The lines below that include the word "binary" are to be reported.

──────── EXTRACTED MATERIAL ────────

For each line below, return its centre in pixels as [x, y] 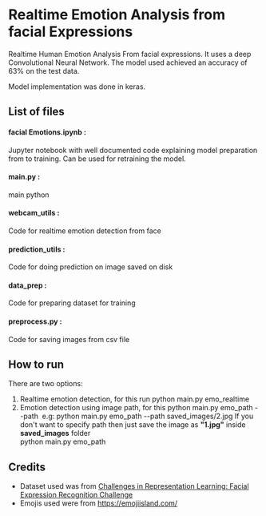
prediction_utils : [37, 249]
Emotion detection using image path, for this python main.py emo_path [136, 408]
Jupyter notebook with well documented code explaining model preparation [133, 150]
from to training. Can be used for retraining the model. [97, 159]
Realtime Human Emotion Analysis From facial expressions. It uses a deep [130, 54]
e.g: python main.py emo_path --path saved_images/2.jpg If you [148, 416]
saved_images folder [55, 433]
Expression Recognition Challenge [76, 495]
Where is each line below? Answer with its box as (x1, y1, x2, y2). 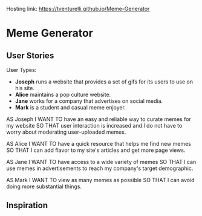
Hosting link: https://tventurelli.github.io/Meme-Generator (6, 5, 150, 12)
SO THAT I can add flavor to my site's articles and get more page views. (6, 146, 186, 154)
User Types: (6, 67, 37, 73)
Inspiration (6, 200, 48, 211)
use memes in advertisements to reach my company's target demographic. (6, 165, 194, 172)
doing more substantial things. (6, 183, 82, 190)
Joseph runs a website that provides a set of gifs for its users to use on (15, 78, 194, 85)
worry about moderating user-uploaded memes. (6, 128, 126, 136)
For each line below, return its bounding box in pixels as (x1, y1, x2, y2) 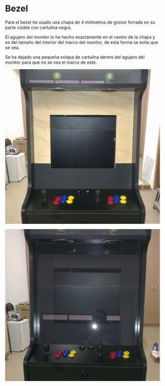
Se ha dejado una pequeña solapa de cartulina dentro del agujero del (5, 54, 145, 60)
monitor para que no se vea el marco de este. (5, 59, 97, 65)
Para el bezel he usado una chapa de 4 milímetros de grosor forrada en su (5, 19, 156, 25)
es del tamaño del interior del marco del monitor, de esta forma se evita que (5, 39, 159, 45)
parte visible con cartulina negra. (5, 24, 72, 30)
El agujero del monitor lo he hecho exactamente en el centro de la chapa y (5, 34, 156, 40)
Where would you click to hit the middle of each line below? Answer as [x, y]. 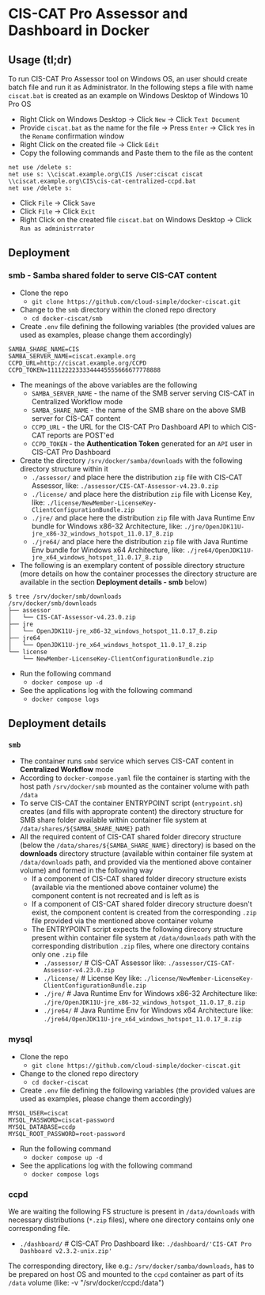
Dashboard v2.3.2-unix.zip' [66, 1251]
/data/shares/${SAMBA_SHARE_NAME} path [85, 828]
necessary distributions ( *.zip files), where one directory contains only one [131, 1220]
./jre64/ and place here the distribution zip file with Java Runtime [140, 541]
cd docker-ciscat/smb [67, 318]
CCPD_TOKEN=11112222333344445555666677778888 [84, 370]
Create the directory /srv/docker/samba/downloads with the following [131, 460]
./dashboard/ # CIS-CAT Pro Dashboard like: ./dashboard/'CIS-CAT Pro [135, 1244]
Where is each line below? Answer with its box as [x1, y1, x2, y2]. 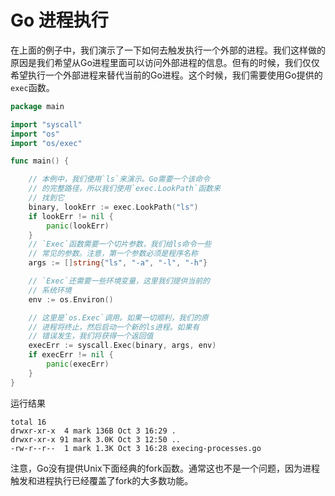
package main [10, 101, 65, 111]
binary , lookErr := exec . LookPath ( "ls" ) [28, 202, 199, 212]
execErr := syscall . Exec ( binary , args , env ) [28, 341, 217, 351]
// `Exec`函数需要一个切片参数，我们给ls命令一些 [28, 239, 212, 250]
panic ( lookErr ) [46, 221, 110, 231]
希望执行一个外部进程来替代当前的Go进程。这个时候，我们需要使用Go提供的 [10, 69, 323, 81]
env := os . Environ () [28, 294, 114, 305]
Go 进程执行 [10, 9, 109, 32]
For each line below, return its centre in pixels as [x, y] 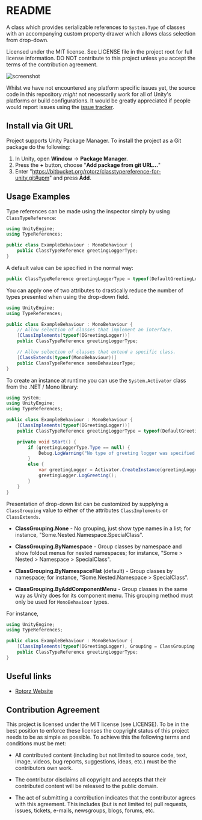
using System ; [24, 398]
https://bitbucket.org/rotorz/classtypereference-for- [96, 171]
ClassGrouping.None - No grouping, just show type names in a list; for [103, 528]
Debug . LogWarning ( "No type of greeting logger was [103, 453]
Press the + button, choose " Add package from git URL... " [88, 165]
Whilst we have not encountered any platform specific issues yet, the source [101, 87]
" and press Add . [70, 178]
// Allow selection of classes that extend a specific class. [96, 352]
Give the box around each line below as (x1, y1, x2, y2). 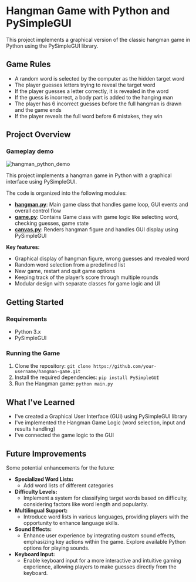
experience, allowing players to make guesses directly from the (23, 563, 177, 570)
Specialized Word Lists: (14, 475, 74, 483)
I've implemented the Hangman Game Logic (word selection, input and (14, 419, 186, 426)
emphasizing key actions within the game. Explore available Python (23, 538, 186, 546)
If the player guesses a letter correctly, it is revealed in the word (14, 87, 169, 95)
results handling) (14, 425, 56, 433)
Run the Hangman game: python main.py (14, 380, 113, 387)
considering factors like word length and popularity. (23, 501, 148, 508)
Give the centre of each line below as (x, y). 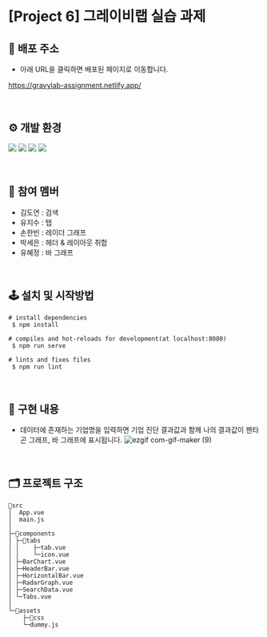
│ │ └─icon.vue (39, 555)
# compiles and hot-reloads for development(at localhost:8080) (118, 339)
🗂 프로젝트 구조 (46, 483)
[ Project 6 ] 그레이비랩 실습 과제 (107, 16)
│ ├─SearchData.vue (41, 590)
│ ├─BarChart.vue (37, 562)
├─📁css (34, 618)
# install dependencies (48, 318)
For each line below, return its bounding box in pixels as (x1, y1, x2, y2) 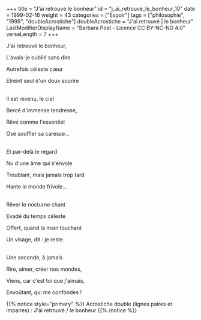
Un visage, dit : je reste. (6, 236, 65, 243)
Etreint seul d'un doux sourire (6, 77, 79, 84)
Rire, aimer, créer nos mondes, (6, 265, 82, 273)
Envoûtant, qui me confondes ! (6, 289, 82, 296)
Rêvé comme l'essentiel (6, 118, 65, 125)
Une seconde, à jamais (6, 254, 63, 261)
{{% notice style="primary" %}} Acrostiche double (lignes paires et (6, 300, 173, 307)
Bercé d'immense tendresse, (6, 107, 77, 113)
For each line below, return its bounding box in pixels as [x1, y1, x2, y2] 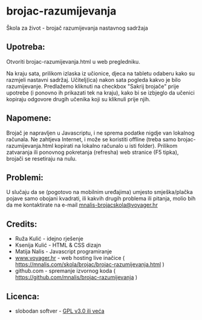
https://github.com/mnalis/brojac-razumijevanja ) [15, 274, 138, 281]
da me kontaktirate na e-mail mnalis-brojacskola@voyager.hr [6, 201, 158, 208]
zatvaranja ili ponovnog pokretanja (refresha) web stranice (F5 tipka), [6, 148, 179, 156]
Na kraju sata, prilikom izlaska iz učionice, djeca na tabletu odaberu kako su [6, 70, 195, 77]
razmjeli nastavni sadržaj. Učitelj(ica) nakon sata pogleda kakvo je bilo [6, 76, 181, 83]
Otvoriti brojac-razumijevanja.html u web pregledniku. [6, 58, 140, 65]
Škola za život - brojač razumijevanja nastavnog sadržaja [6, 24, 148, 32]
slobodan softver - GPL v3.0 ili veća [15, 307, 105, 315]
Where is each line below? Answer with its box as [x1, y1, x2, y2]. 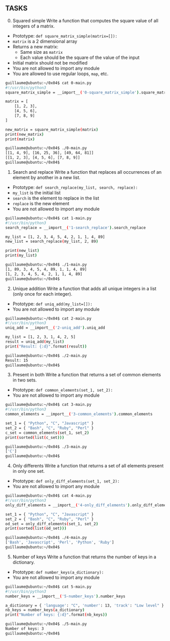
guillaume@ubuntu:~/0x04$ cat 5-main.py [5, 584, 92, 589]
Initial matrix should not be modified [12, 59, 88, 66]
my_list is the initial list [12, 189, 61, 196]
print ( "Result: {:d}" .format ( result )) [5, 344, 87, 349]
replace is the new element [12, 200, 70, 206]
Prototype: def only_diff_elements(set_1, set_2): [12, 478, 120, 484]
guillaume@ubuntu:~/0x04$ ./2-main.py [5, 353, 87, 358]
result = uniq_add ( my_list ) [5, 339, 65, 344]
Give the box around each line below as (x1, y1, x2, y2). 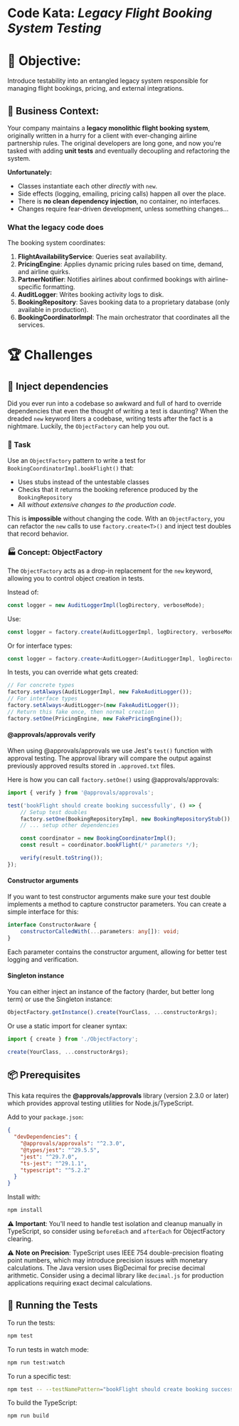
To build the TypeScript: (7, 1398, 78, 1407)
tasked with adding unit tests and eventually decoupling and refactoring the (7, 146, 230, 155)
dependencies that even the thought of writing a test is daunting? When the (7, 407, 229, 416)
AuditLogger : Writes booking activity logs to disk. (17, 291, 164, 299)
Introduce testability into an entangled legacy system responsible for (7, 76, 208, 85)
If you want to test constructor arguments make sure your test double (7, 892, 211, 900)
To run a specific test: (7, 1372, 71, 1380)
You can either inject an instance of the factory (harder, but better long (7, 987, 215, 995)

────────
──────── EXTRACTED MATERIAL ────────

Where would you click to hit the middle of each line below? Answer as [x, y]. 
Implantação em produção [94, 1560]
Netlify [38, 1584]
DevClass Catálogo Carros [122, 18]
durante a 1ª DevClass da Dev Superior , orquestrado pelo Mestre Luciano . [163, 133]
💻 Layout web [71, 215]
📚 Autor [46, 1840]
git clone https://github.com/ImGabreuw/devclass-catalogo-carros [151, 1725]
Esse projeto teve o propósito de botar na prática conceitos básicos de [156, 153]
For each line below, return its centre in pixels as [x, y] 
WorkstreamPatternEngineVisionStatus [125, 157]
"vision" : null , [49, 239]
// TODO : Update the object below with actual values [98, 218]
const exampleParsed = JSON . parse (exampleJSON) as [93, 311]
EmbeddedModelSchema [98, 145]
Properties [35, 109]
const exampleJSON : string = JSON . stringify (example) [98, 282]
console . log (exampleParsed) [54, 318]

────────

ANSWER TO THIS TASK:
binary , lookErr := exec . LookPath ( "ls" ) [28, 202, 199, 212]
execErr := syscall . Exec ( binary , args , env ) [28, 341, 217, 351]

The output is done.